Publisher's Weekly, your source for
fake news--every word of that blurb is false
In our last episode I told you that I purchased my 1970 paperback copy of Douglas R. Mason's 1966 novel From Carthage Then I Came, retitled Eight Against Utopia in this edition, partly because it appeared to be inspired or influenced by one of the 20th century's foremost poets, T. S. Eliot, one of the most important of all Christian theologians, Augustine of Hippo, and the ancient tales of the sons of Oedipus.  I even described my experience of reading Seven Against Thebes by Greek playwright Aeschylus and The Thebaid by Roman poet Statius.  Now let's read the lovely blue paperback which set me on that mission of reading books from 2,000 years ago.  Joachim Boaz, star SF blogger and tweeter, warned us that Eight Against Utopia is dull, but let's cross our fingers and dive in anyway!

Seven thousand years ago mankind retreated into domed cities in order to survive a new ice age!  (This must be the ice age J.G. Bennett warned us about on Robert Fripp's experimental rock music album Exposure!)  Over the millennia, ostensibly to conserve scarce resources and maintain order in the shelter's tight confines, the northernmost domed city, Carthage, sited on the African coast of the Mediterranean, has developed into a repressive authoritarian state; each citizen's bodily functions and brainwaves are monitored, so the government can even tell (more or less) what you are thinking!  This system doesn't have the capacity to read everybody's mind at once, reminding the reader of Jeremy Bentham's panopticon, and with effort clever people can evade its probing by filling the surface of their minds with a jumble of tedious calculations and trick it by thinking of forbidden matters via misdirecting symbols. 

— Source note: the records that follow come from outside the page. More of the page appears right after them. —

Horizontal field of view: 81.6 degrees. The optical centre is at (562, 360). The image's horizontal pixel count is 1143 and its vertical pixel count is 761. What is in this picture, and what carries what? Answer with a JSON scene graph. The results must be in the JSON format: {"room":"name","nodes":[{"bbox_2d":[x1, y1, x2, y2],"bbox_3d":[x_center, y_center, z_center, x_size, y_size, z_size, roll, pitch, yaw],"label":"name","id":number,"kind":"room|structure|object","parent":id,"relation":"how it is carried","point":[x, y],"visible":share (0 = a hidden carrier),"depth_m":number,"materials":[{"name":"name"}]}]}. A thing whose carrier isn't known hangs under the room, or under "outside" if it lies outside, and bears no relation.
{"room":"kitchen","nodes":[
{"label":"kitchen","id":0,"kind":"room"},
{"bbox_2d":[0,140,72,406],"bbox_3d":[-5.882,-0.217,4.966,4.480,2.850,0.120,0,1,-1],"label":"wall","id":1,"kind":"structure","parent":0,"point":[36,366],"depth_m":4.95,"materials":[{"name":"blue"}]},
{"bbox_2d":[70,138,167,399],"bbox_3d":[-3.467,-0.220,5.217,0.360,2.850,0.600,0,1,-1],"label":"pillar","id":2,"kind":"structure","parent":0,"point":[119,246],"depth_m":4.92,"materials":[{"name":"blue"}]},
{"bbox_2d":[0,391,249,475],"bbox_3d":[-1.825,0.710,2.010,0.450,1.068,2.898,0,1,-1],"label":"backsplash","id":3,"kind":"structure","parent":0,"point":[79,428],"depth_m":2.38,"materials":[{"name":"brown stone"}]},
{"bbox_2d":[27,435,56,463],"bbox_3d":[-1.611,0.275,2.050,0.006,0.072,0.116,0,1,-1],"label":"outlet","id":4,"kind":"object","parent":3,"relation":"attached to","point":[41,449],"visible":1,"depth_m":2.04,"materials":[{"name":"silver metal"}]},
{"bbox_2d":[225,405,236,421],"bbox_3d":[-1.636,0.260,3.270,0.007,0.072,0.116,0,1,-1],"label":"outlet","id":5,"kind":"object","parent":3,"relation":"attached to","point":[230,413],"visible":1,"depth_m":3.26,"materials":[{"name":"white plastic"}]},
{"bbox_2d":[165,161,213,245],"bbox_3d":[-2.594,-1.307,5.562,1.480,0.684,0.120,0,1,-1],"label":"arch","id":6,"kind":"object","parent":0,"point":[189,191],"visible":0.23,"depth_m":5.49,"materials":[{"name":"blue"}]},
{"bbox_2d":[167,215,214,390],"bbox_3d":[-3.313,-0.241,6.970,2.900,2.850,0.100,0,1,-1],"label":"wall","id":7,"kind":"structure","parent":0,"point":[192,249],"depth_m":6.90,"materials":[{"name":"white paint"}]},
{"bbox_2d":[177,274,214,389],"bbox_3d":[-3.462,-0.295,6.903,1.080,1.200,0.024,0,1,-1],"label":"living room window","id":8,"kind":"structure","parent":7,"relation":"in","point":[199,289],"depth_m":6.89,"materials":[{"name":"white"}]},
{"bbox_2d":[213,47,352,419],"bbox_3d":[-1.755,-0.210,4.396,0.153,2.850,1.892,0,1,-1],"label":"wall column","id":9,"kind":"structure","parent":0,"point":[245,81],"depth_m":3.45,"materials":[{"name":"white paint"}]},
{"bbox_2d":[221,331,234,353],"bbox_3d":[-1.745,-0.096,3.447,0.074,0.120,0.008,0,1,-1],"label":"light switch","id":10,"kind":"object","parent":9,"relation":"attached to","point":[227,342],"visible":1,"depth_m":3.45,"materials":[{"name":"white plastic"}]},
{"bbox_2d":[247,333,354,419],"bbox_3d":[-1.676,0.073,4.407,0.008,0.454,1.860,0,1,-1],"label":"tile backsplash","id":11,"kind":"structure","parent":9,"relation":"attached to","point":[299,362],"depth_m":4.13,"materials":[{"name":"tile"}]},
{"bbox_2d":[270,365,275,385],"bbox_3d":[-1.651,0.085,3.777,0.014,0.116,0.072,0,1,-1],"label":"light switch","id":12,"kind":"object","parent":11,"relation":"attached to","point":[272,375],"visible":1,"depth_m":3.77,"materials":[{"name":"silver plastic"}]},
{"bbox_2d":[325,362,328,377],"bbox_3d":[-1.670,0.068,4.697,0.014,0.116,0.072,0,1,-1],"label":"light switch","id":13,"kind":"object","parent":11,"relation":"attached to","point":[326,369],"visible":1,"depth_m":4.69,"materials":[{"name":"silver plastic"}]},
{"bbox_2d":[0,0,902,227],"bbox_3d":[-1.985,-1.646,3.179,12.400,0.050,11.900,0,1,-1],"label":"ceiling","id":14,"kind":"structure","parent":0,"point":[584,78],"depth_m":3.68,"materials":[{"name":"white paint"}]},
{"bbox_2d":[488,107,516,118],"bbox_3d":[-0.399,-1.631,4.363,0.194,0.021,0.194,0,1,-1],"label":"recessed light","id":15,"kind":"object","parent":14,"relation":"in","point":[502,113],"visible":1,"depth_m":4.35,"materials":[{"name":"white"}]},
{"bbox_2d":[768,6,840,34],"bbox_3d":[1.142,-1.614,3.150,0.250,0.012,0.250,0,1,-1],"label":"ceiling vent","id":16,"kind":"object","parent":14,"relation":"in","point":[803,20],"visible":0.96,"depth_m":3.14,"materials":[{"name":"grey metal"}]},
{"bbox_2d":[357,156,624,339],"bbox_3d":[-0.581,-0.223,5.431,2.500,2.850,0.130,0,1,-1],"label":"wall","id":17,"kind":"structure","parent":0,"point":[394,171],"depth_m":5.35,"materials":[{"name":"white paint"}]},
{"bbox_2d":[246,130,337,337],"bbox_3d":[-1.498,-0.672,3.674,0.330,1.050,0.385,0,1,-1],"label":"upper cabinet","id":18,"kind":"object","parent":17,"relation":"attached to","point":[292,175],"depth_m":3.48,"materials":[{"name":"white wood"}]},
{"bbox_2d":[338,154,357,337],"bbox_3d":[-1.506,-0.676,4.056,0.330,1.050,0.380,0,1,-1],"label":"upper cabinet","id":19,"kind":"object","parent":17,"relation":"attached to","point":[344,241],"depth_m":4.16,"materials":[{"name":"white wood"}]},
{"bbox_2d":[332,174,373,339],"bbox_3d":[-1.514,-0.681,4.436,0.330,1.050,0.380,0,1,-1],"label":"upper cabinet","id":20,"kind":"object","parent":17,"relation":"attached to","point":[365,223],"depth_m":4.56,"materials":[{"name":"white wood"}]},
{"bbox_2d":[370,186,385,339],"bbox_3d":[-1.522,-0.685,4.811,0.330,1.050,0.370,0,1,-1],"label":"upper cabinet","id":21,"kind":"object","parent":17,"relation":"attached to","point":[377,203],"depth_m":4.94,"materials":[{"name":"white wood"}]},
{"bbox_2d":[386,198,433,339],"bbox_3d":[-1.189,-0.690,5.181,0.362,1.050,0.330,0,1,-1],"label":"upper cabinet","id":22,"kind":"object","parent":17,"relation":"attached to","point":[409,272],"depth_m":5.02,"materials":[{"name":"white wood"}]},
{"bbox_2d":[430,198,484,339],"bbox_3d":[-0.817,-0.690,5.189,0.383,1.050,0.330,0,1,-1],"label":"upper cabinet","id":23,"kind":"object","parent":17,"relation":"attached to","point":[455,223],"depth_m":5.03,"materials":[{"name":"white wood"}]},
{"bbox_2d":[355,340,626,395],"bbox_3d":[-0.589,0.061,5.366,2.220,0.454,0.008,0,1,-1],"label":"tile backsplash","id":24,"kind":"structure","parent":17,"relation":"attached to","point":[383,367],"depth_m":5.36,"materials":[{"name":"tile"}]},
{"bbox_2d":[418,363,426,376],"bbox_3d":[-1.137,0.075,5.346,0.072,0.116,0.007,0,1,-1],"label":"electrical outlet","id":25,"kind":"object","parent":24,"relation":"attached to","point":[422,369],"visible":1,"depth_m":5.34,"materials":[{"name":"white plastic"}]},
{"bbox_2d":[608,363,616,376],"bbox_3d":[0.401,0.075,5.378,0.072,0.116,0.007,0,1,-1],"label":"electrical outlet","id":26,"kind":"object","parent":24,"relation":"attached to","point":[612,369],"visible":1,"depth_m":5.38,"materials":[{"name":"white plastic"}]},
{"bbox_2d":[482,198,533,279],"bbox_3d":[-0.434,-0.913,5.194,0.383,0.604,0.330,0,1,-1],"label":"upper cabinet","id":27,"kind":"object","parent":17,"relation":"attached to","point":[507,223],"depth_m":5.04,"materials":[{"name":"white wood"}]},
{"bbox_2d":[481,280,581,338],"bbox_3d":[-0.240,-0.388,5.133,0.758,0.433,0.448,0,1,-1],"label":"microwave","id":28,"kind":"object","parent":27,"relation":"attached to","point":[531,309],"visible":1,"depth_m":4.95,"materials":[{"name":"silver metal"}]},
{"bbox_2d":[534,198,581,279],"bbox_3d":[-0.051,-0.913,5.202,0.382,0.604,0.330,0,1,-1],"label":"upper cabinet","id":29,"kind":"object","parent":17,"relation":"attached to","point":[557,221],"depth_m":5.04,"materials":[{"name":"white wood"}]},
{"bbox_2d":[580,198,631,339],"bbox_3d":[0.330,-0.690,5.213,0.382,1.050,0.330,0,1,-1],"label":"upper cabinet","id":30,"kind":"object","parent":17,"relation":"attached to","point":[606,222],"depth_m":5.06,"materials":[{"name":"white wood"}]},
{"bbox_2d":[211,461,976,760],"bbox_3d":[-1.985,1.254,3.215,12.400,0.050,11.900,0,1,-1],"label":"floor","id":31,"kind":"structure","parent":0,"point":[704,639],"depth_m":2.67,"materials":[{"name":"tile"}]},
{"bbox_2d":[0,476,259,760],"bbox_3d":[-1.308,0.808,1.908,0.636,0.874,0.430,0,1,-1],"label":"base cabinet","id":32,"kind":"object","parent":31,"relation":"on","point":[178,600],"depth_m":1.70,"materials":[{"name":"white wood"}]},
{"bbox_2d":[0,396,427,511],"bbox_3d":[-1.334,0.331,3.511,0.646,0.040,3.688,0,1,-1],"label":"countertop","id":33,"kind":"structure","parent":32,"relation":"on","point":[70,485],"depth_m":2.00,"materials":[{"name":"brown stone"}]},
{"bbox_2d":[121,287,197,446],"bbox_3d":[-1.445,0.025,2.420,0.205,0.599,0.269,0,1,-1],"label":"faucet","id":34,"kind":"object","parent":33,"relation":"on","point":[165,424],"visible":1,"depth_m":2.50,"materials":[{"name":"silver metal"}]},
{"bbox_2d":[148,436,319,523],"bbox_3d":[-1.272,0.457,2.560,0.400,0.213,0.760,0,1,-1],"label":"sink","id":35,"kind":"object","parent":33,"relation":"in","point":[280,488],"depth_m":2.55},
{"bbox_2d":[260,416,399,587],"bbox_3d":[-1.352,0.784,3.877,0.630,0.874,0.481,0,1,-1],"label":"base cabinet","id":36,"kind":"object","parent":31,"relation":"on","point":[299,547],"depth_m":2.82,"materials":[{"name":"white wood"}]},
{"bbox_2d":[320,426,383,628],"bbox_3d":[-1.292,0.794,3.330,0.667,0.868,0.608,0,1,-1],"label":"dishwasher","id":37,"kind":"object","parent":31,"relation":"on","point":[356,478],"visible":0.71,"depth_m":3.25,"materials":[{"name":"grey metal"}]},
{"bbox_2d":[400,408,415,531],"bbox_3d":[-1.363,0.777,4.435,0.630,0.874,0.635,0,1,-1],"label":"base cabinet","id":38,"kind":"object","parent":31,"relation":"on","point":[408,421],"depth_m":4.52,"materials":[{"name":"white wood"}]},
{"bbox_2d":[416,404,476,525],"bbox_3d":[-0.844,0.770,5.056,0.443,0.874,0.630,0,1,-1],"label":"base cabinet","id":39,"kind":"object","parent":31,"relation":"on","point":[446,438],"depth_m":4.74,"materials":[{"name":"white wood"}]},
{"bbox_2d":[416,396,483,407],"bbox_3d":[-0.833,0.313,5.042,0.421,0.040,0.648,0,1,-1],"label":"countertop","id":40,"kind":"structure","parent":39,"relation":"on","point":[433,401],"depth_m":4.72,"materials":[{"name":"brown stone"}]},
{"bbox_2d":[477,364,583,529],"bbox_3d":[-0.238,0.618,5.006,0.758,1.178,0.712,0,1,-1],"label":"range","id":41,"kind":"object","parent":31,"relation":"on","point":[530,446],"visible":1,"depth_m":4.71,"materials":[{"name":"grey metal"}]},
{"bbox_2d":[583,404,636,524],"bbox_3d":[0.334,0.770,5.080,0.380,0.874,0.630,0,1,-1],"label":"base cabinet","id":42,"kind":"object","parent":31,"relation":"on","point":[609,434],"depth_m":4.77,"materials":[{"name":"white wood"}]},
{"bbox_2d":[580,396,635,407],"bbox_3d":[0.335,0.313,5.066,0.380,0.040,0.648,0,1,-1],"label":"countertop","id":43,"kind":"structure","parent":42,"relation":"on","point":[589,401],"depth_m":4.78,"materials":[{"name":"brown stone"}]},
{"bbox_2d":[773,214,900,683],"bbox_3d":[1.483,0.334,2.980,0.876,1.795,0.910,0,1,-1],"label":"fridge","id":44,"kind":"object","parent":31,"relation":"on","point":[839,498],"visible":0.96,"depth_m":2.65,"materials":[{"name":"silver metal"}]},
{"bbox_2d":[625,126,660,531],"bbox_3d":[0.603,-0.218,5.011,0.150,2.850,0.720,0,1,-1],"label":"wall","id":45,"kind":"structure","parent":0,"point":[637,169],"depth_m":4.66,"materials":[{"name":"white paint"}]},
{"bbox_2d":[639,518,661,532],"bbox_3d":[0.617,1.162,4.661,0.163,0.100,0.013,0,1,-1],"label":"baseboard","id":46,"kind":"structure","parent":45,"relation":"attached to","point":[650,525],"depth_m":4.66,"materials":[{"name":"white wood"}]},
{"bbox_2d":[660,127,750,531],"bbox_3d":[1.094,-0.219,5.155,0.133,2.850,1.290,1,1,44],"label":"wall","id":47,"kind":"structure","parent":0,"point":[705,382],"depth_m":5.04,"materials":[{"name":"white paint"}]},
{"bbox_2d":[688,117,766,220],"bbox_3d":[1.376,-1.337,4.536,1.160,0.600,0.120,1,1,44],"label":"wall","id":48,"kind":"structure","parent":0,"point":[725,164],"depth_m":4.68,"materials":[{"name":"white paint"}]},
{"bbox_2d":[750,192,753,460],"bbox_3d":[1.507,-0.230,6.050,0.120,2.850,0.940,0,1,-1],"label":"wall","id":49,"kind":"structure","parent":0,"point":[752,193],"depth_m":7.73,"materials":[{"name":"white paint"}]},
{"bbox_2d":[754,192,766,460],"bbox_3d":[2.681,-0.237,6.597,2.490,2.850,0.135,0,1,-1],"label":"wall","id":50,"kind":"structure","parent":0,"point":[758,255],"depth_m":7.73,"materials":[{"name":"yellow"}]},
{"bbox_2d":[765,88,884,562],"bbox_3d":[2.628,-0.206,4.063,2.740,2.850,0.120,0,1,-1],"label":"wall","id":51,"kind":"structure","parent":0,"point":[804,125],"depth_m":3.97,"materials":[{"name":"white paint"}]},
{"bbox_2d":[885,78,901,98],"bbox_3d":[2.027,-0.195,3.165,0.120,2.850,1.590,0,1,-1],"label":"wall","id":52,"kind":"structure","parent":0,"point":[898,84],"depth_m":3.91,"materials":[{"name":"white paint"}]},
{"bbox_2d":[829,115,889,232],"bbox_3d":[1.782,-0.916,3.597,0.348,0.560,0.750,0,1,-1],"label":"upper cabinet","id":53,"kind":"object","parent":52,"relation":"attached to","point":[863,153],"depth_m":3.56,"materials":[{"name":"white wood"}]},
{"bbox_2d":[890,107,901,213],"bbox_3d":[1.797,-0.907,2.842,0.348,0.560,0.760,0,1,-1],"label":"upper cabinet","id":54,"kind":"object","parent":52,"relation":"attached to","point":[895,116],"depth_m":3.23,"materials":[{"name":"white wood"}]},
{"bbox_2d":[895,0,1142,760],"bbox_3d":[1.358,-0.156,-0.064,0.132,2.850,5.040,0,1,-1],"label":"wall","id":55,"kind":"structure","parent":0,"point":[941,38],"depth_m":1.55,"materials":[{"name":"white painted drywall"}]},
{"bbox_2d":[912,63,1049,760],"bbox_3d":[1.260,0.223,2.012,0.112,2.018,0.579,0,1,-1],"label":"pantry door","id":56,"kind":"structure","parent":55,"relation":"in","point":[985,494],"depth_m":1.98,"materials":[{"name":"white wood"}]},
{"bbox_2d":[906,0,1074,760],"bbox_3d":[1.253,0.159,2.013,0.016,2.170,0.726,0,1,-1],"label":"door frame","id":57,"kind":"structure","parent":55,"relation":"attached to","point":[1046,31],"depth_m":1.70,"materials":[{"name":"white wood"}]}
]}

Gaul T. Kalmar is an engineer in Carthage, and because his duties include doing maintenance on the outer dome, he knows full well that the ice age is over--he has opened hatches and spent time in an almost forgotten observatory atop the dome, and there he has breathed the outside air and seen that the dome is surrounded by forests instead of glaciers.  He wants to leave Carthage and start a new, more free, society in Europe he will call "New Troy."  He gathers together seven additional like-minded people, including a beautiful psychologist, Tania Clermont, and they plot their escape.  The headshrinker (or "mind-bender," as they call psychologists in this book) is a critical member of the team--in her office is a room shielded from the mind-reading rays, so the pioneers can discuss their plans openly in there.  (People can actually sense the oppressive intrusion into their minds of the government monitors, and so to treat her patients Clermont needs a place where they can temporarily escape this source of anxiety.)

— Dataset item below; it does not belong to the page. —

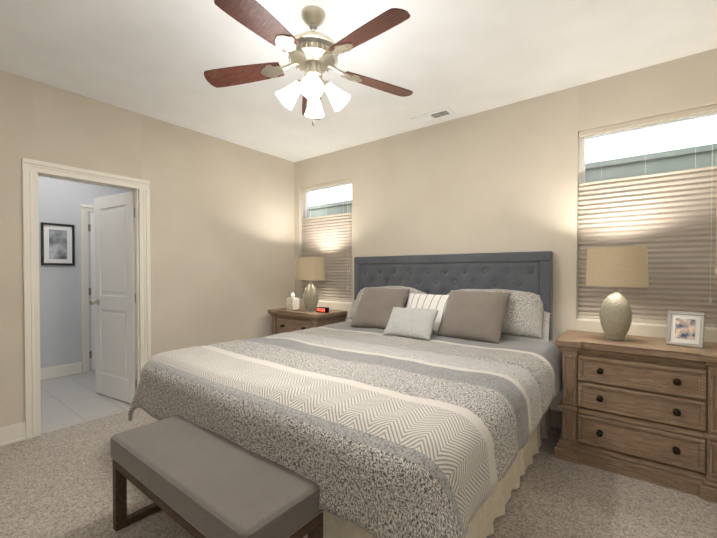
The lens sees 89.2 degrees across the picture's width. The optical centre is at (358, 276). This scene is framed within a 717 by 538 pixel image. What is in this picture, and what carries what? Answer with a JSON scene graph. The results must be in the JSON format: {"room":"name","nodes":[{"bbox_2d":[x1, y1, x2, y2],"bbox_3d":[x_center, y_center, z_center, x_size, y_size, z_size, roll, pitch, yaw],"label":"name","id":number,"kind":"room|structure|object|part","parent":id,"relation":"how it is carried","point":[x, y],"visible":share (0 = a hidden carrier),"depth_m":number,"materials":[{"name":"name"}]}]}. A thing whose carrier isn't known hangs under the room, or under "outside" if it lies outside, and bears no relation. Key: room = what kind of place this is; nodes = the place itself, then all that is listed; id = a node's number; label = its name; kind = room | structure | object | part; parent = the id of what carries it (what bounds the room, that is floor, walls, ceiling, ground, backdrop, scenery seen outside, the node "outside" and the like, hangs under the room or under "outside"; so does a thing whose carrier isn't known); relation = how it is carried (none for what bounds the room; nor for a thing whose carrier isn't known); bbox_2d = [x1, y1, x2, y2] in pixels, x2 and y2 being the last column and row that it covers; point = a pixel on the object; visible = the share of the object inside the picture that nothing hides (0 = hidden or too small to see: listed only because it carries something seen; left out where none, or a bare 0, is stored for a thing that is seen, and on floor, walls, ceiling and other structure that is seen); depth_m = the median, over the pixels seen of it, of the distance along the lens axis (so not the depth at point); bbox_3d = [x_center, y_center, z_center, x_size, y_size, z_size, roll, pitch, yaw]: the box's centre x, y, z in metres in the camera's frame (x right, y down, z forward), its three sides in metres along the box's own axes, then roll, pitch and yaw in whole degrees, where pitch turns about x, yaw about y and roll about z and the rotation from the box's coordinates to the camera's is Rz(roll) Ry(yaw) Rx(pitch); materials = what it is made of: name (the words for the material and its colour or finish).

One of the remarkable things about Eight Against Utopia is that it is chockablock with learned cultural references.  There are the aforementioned quotes from Eliot's The Waste Land and Four Quartets, a description of a woman as having a "Marie Antoinette bust," a passage in which the "posture of the wife of Indra" (link NSFW!) is mentioned, another in which a character refers to La Venus du Gaz, and many more.  Of course I enjoy these nods to works of art with which I am familiar, and enjoy looking up online mentioned works with which I am unfamiliar.  (Just a few days ago I was reading Wyndham Lewis's Rude Assignment, and was moved to look up Gerald Leslie Brockhurst because Lewis mentioned him.  Even though Lewis brought Brockhurst's paintings up as an example of lowbrow gunk that appeals to the masses, I kind of liked them!)  Unfortunately, Mason's esoteric references add almost nothing to his book!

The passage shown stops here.